> THE TASK
Each line from the one containing "US$50.69-53.22" to the end of the entries below must be restated exactly, and no other line should appear.
RECORD EXTRACTS below:
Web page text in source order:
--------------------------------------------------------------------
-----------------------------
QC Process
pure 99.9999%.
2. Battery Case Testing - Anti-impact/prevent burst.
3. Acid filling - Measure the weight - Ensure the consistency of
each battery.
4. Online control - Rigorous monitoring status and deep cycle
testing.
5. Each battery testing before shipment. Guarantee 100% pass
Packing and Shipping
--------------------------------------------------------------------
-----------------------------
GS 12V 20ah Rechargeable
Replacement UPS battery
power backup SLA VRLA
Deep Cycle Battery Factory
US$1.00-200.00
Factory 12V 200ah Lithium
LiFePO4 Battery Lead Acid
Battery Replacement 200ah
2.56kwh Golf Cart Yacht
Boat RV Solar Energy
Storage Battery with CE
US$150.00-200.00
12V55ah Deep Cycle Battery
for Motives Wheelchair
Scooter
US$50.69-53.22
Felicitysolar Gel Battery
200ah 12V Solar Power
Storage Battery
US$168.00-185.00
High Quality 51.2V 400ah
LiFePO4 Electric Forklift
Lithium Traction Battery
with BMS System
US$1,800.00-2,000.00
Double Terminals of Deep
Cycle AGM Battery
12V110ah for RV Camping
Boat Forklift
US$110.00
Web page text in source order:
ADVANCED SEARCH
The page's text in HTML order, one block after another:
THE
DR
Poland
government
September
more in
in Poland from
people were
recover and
End of RECORD EXTRACTS.
> SOLUTION BELOW
US$50.69-53.22
Felicitysolar Gel Battery
200ah 12V Solar Power
Storage Battery
US$168.00-185.00
High Quality 51.2V 400ah
LiFePO4 Electric Forklift
Lithium Traction Battery
with BMS System
US$1,800.00-2,000.00
Double Terminals of Deep
Cycle AGM Battery
12V110ah for RV Camping
Boat Forklift
US$110.00
Web page text in source order:
ADVANCED SEARCH
The page's text in HTML order, one block after another:
THE
DR
Poland
government
September
more in
in Poland from
people were
recover and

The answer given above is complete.